Pickling can preserve perishable foods for months. In-fact, the process was invented to preserve food. Cultural differences give rise to different pickling techniques. Once a pickle has been made, it’s storage is equally important. It has to be kept in air-tight containers and moisture shouldn’t creep in.
Though Pickles do form an integral part of Bengali kitchens, they are definitely not taken with every meal as is done in many parts of North India or South India.
Pickling around the world… Asia, Middle-East, Europe (Info Courtesy: Wikipedia)

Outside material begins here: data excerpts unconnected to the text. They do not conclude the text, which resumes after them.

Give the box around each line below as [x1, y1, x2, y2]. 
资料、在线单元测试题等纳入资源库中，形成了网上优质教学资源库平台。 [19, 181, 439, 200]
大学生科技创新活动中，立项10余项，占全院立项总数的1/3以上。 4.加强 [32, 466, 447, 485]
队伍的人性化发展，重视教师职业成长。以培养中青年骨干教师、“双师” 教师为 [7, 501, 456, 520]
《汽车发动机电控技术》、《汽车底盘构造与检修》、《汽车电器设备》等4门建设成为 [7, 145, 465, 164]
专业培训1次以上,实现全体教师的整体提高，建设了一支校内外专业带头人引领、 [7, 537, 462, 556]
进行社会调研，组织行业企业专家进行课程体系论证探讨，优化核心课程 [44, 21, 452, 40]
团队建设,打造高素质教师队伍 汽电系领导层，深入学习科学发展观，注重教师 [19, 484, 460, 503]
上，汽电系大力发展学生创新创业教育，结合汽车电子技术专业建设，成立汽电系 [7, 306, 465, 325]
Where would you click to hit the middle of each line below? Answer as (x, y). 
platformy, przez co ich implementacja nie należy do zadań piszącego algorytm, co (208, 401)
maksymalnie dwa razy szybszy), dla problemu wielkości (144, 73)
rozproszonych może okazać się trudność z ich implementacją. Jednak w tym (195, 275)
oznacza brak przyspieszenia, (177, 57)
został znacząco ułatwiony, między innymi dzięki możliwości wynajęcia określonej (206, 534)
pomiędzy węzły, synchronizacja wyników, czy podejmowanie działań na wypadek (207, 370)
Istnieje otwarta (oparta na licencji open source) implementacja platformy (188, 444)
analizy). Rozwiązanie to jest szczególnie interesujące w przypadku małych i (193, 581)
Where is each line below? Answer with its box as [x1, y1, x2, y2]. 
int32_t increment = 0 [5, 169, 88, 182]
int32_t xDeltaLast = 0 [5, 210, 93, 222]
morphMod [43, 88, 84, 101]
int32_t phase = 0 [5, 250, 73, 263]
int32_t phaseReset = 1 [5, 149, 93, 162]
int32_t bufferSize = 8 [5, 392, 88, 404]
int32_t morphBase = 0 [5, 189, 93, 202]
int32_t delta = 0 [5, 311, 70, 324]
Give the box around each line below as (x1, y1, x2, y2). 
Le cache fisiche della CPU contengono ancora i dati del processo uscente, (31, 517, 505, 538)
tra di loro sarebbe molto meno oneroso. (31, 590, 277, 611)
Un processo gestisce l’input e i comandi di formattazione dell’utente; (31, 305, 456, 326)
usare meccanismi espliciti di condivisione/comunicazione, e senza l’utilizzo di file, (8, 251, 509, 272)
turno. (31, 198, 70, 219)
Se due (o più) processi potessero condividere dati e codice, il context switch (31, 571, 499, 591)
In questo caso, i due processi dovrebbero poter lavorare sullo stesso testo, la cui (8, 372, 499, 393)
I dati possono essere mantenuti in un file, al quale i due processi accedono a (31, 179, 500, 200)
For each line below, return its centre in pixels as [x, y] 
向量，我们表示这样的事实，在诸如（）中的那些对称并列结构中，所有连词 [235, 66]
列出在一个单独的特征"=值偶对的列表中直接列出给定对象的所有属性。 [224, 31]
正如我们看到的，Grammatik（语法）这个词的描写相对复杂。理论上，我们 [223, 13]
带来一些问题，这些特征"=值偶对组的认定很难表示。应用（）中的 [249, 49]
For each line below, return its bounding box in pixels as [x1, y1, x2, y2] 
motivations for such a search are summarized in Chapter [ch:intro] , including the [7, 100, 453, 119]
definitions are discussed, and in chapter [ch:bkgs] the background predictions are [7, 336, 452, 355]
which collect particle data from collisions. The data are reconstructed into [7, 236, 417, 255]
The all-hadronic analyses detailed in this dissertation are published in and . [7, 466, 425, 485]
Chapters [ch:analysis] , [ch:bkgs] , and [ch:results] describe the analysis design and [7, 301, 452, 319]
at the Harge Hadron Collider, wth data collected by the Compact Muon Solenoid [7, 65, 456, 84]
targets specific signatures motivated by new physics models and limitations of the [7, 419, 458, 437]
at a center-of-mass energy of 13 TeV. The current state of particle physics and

In India, Pickles form an important part of regional cuisine and the hierarchy of importance also differs from one state to other. Pickles in India are known by different names – Achar in Punjabi and Hindi, Uppinakaayi in Kannada, Lonacha in Marathi, Oorukai in Tamil, Ooragaya in Telugu. Pickles are made from mango, lime, amla/Indian gooseberry, chilli, vegetables such as egg plants, carrots, cauliflower,tomato, bitter gourd, green tamarind, ginger, garlic, onion, citron etc. These fruits/vegetables are mixed with other ingredients – salt, spices, vegetable oils and is set to mature. A special variety of mango pickle prepared in India’s Andhra Pradesh State called Avakkaya is very popular. This pickle, often described as king of all pickles, is a fine blend of cut mango pieces, red chilli powder, mustard seed powder, salt and sesame oil each ingredient used in specified proportion all raw and allowed to mature for few weeks in porcelain containers in hot summer.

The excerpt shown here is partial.